The other good thing on the website is an editorial called “Putting Patients First.” A tired old cliché? Maybe: but also the responsibility we carry now more than ever before, and the one thing that will save the NHS from the destruction willed upon it by politicians of every flavour. And this is a superbly written piece, arguing that everything we do should begin and end with the patient experience. Perhaps that is why it is behind the BMJ paywall, so that patients can’t read it and get ideas above their station.
Ann Intern Med 20 Mar 2012 Vol 156
405 Aha, here is the latest trial of a drug for type 2 diabetes, paid for by its manufacturers. This one is called Long-Term Efficacy of Dapagliflozin in Patients With Type 2 Diabetes Mellitus Receiving High Doses of Insulin: A Randomized Trial. Now, what do you as a prescribing clinician need to know about the “long-term efficacy” of a drug which you will be discussing with your patient who has type 2 diabetes? Well, obviously it would be nice to know it if reduces the likelihood of cardiovascular events, blindness, renal failure etc. over a period of say ten years. Efficacy would imply that it is cost-effective compared to other treatment options. And what do we have here?
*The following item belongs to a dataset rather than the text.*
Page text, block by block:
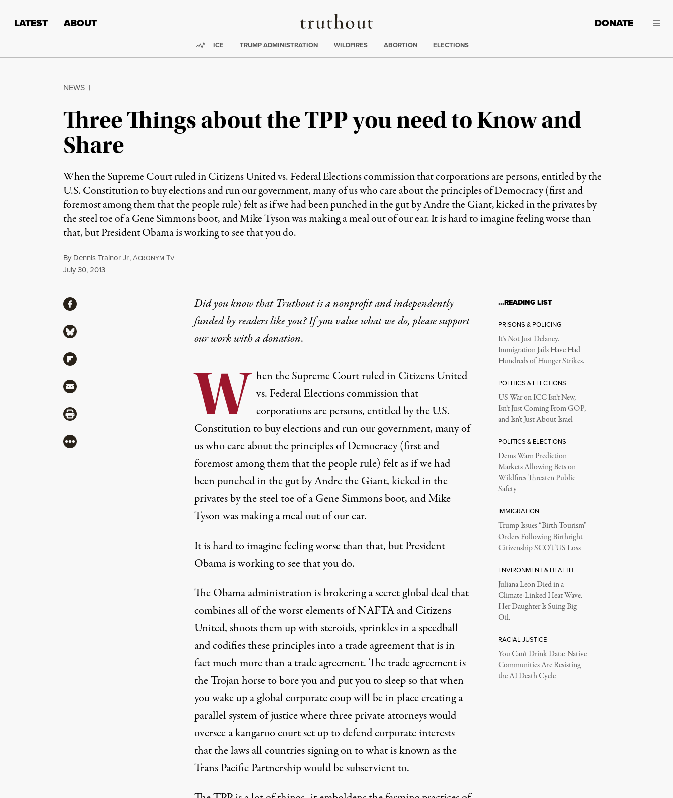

A 24-week study showing that it reduces HbA1c and weight in some patients taking large doses of insulin. “However, this study could not evaluate long-term effectiveness and safety concerns that have hindered approval of this drug by the U.S. Food and Drug Administration” mourns the Annals summarist. Ah well, perhaps the FDA has its uses after all.
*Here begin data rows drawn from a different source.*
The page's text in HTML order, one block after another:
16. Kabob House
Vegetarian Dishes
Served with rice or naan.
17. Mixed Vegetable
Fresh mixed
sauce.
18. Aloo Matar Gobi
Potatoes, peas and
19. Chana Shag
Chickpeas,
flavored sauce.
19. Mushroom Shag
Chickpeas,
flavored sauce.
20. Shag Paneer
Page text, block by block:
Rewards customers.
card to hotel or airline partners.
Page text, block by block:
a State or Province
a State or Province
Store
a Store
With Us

Plant of the Week: Magnolia cylindrica
The magnolias of New England are suddenly all out at once, as their flower buds have been irradiated by sunshine at temperatures of 25 degrees or more. The overwhelming favourites here as everywhere are M kobus var stellata and M x soulangeana. They are lovely and fragrant and always welcome at this time of year, but just a weeny bit boring.
The magnolia I always most desired, and possessed briefly, is the one known as “cylindrica (of gardens)”. The “of gardens” is a sniffy botanical term implying that this may not be exactly the plant first described by its discoverer – in this case no less than the greatest of plant hunters, E H Wilson of Chipping Norton. Though this is a beautiful plant both in flower and in seed, it is actually very rare in gardens—in fact I have never seen it in one, except in my own, which soon became its graveyard. So do try to find M cylindrica (of gardens), but when you do, prepare a luscious bed of well-rotted dung for it, and keep it away from limy material of any sort. Send me photos of its lovely white flowers with their pink bosses, and it bright red seed pods in autumn. I shall then regard you with gratitude, mixed with faint and friendly resentment.